TASK OBJECTIVE
Repeat the data that follows, word for word, without the images.

______

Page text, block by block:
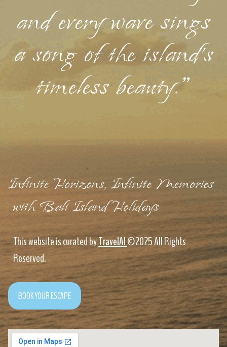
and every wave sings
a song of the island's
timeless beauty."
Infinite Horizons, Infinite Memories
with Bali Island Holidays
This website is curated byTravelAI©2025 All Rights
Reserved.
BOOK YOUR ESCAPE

______

EXERCISE OUTPUT
Page text, block by block:
and every wave sings
a song of the island's
timeless beauty."
Infinite Horizons, Infinite Memories
with Bali Island Holidays
This website is curated byTravelAI©2025 All Rights
Reserved.
BOOK YOUR ESCAPE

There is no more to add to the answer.